→ **Provided records**
——————————
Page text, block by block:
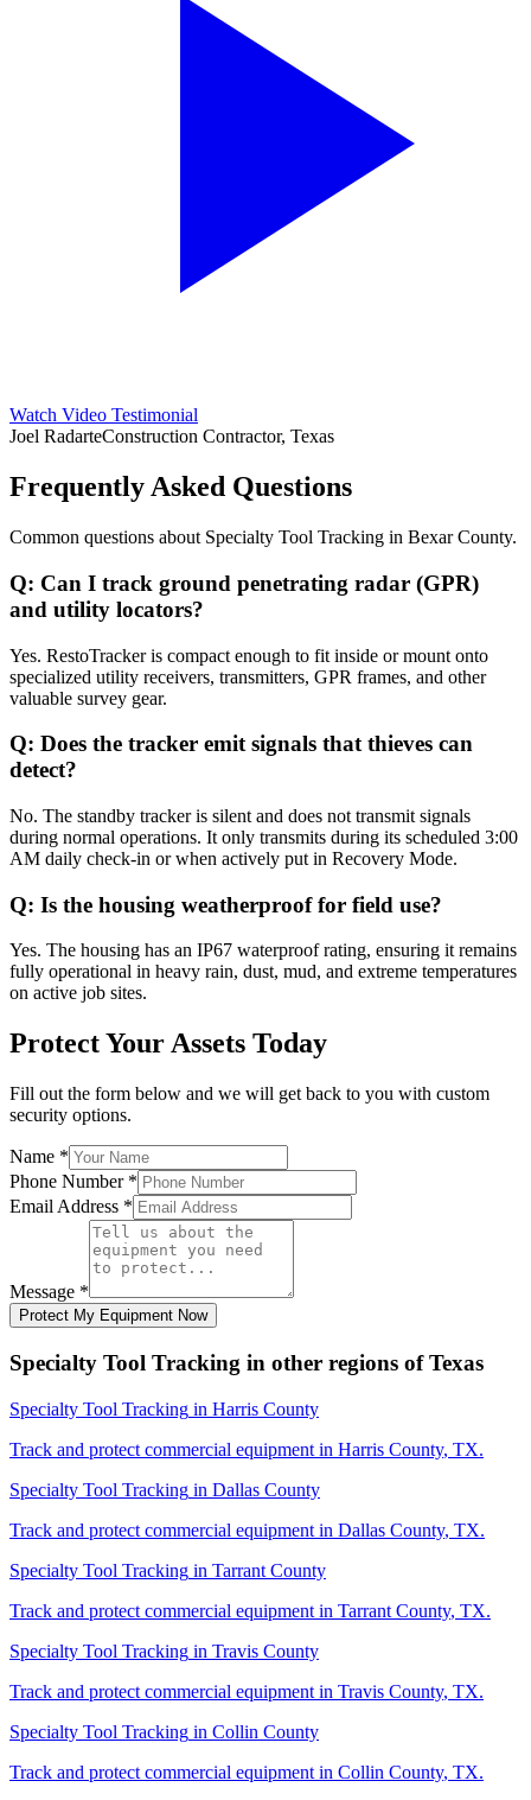
Watch Video Testimonial
Joel RadarteConstruction Contractor, Texas
Frequently Asked Questions
Common questions about Specialty Tool Tracking in Bexar County.
Q: Can I track ground penetrating radar (GPR)
and utility locators?
Yes. RestoTracker is compact enough to fit inside or mount onto
specialized utility receivers, transmitters, GPR frames, and other
valuable survey gear.
Q: Does the tracker emit signals that thieves can
detect?
No. The standby tracker is silent and does not transmit signals
during normal operations. It only transmits during its scheduled 3:00
AM daily check-in or when actively put in Recovery Mode.
Q: Is the housing weatherproof for field use?
Yes. The housing has an IP67 waterproof rating, ensuring it remains
fully operational in heavy rain, dust, mud, and extreme temperatures
on active job sites.
Protect Your Assets Today
Fill out the form below and we will get back to you with custom
security options.
Name *
Phone Number *
Email Address *
Message *
Protect My Equipment Now
Specialty Tool Tracking in other regions ofTexas
Specialty Tool Tracking in Harris County
Track and protect commercial equipment in Harris County, TX.
Specialty Tool Tracking in Dallas County
Track and protect commercial equipment in Dallas County, TX.
Specialty Tool Tracking in Tarrant County
Track and protect commercial equipment in Tarrant County, TX.
Specialty Tool Tracking in Travis County
Track and protect commercial equipment in Travis County, TX.
Specialty Tool Tracking in Collin County
Track and protect commercial equipment in Collin County, TX.
——————————
→ **Work request**
Starting at the line that contains "security options.", repeat each line exactly through the last one in the listing. Include both of those lines and nothing more.

→ **Completed task**
security options.
Name *
Phone Number *
Email Address *
Message *
Protect My Equipment Now
Specialty Tool Tracking in other regions ofTexas
Specialty Tool Tracking in Harris County
Track and protect commercial equipment in Harris County, TX.
Specialty Tool Tracking in Dallas County
Track and protect commercial equipment in Dallas County, TX.
Specialty Tool Tracking in Tarrant County
Track and protect commercial equipment in Tarrant County, TX.
Specialty Tool Tracking in Travis County
Track and protect commercial equipment in Travis County, TX.
Specialty Tool Tracking in Collin County
Track and protect commercial equipment in Collin County, TX.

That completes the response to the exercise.